[Input material]

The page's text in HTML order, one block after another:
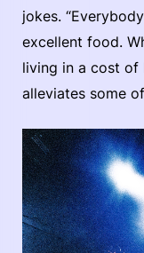
jokes.
excellent food.
living in a cost of
alleviates some
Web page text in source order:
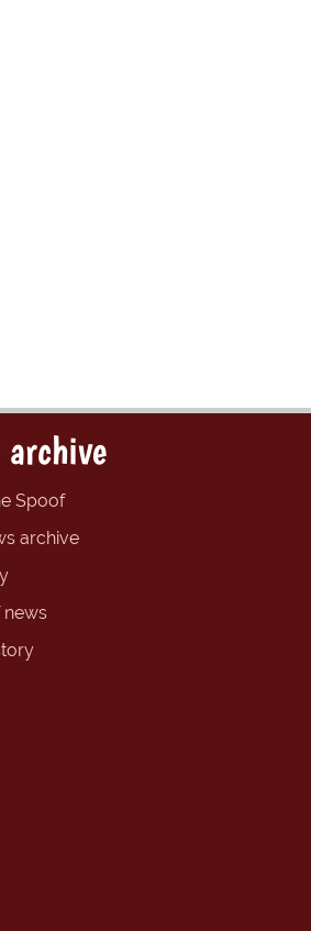
archive
Spoof
archive
news
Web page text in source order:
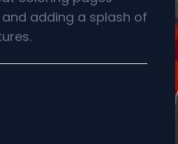
adding a splash of
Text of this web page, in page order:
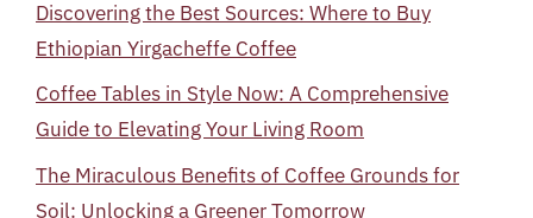
Discovering the Best Sources: Where to Buy
Ethiopian Yirgacheffe Coffee
Coffee Tables in Style Now: A Comprehensive
Guide to Elevating Your Living Room
The Miraculous Benefits of Coffee Grounds for
Soil: Unlocking a Greener Tomorrow
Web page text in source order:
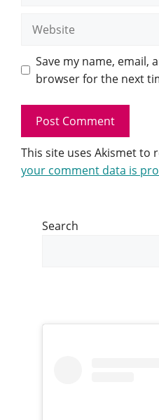
Website
Save my name, email,
browser for the next
This site uses Akismet to
your comment data is
Search
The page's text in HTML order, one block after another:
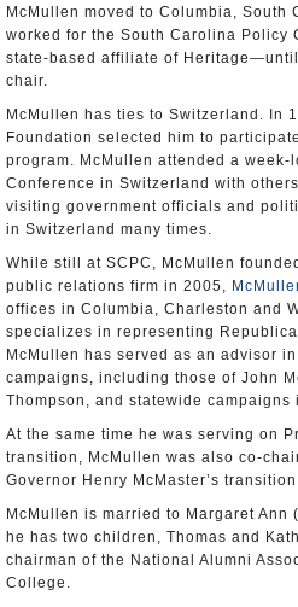
McMullen moved to Columbia, South
worked for the South Carolina
state-based affiliate of
chair.
McMullen has ties to Switzerland. In
Foundation selected him to
program. McMullen attended a week-
Conference in Switzerland with
visiting government officials and
in Switzerland many times.
While still at SCPC, McMullen
public relations firm in 2005,
offices in Columbia, Charleston and
specializes in representing
McMullen has served as an advisor
campaigns, including those of John
Thompson, and statewide
At the same time he was serving on
transition, McMullen was also co-
Governor Henry McMaster’s
McMullen is married to Margaret Ann
he has two children, Thomas and
chairman of the National Alumni
College.
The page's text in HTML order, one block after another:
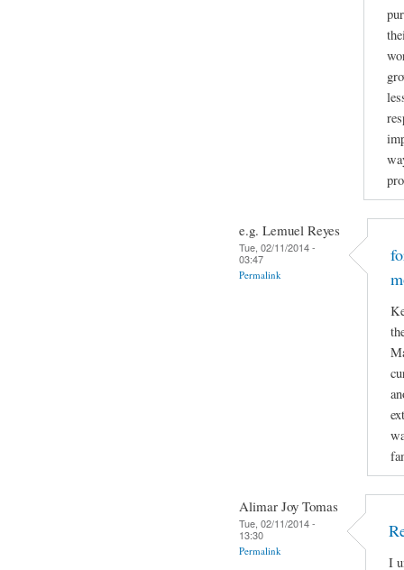
e.g. Lemuel Reyes
Tue, 02/11/2014 -
03:47
Permalink
Alimar Joy Tomas
Tue, 02/11/2014 -
13:30
Permalink
I
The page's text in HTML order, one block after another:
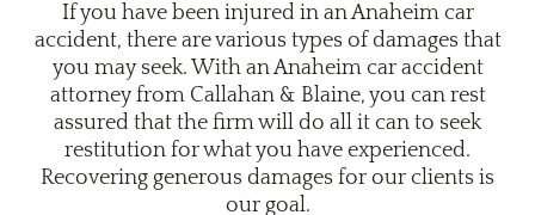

[/Input material]

Instructions to follow:
Above are the records; print them all exactly and keep the pictures out.

Solution below:
The page's text in HTML order, one block after another:
jokes.
excellent food.
living in a cost of
alleviates some
Web page text in source order:
archive
Spoof
archive
news
Web page text in source order:
adding a splash of
Text of this web page, in page order:
Discovering the Best Sources: Where to Buy
Ethiopian Yirgacheffe Coffee
Coffee Tables in Style Now: A Comprehensive
Guide to Elevating Your Living Room
The Miraculous Benefits of Coffee Grounds for
Soil: Unlocking a Greener Tomorrow
Web page text in source order:
Website
Save my name, email,
browser for the next
This site uses Akismet to
your comment data is
Search
The page's text in HTML order, one block after another:
McMullen moved to Columbia, South
worked for the South Carolina
state-based affiliate of
chair.
McMullen has ties to Switzerland. In
Foundation selected him to
program. McMullen attended a week-
Conference in Switzerland with
visiting government officials and
in Switzerland many times.
While still at SCPC, McMullen
public relations firm in 2005,
offices in Columbia, Charleston and
specializes in representing
McMullen has served as an advisor
campaigns, including those of John
Thompson, and statewide
At the same time he was serving on
transition, McMullen was also co-
Governor Henry McMaster’s
McMullen is married to Margaret Ann
he has two children, Thomas and
chairman of the National Alumni
College.
The page's text in HTML order, one block after another:
e.g. Lemuel Reyes
Tue, 02/11/2014 -
03:47
Permalink
Alimar Joy Tomas
Tue, 02/11/2014 -
13:30
Permalink
I
The page's text in HTML order, one block after another:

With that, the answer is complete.